Several years later, the husband filed for divorce and Mrs. Vine discovered she was not receiving a disability retirement. She wrote to the State Employees’ Retirement System (SERS) to change her election. This request was denied. After an administrative hearing finding she was incapacitated when the power was executed, the SERS board took exception.
SERS did not challenge the finding of incapacity, but rather argued it was immune from liability (under prior law) because it acted in good faith reliance upon the POA and lacked reasonable cause to not follow her agent’s directions. Ultimately, the Pennsylvania Supreme Court found immunity from liability only applies if there is a valid POA in place. Since the power was invalid due to Mrs.
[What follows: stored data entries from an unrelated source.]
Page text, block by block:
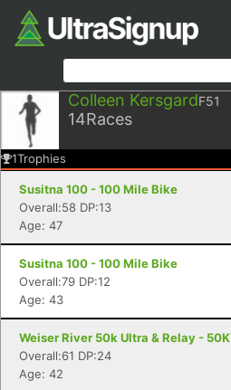
Colleen KersgardF51
14Races
1Trophies
Susitna 100 - 100 Mile Bike
Overall:58 DP:13
Age: 47
Susitna 100 - 100 Mile Bike
Overall:79 DP:12
Age: 43
Weiser River 50k Ultra & Relay - 50K
Overall:61 DP:24
Age: 42
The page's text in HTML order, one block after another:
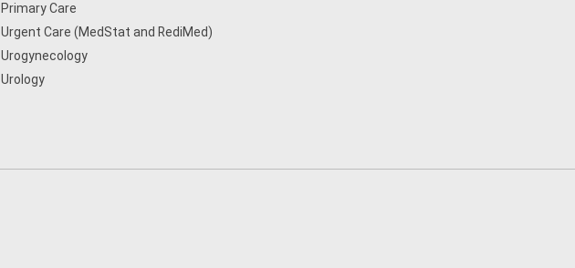
Primary Care
Urgent Care (MedStat and RediMed)
Urogynecology
Urology

Vine’s incapacity, no protection applied and SERS was required to adjust her benefits retroactively.
Consult a Lawyer
Even though the form of a power that a lawyer prepares may become relatively routine, the review and thought that goes into its completion for a particular client is not, and should be discussed with you so that, as the required notice now states, “...you should seek the advice of an attorney at law to make sure you understand it.”